Core Concepts
The proposed Image-Text Co-Decomposition (CoDe) framework jointly decomposes image-text pairs into corresponding regions and word segments, enabling direct region-word alignment and alleviating the discrepancy between training and testing for text-supervised semantic segmentation.
Abstract
The paper addresses the task of text-supervised semantic segmentation, which aims to segment arbitrary visual concepts within images using only image-text pairs without dense annotations.
The key insights are:
Existing methods have demonstrated that contrastive learning on image-text pairs can effectively align visual segments with the meanings of texts. However, there is a discrepancy between text alignment and semantic segmentation, as a text often consists of multiple semantic concepts, whereas semantic segmentation strives to create semantically homogeneous segments.

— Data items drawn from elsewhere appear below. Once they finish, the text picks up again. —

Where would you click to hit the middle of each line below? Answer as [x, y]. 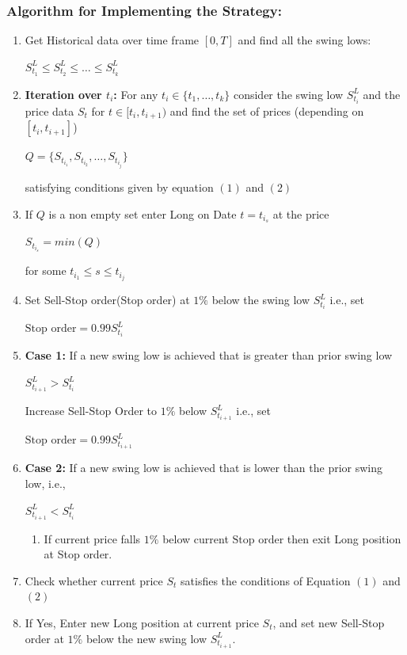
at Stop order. [78, 554]
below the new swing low [146, 638]
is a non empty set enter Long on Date [143, 213]
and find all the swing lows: [304, 40]
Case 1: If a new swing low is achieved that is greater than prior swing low [209, 355]
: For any [136, 94]
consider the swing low [288, 94]
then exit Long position [344, 538]
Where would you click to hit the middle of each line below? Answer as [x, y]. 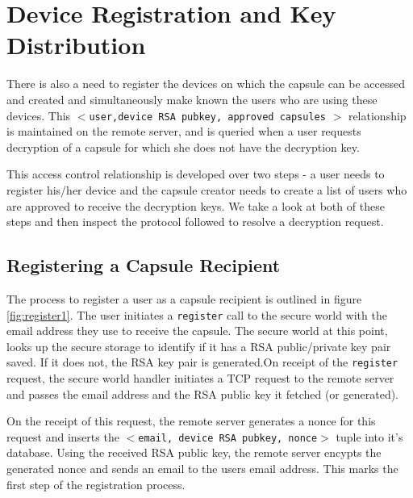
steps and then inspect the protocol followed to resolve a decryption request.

To address this issue, the authors propose a novel framework called Image-Text Co-Decomposition (CoDe), where the paired image and text are jointly decomposed into a set of image regions and a set of word segments, respectively, and contrastive learning is developed to enforce region-word alignment.
The authors also present a prompt learning mechanism that derives an extra representation to highlight an image segment or a word segment of interest, which helps extract more effective features from that segment.
Comprehensive experimental results demonstrate that the proposed CoDe framework performs favorably against existing text-supervised semantic segmentation methods on six benchmark datasets.
Stats
The paper does not provide any specific numerical data or statistics. The focus is on the proposed framework and its performance evaluation.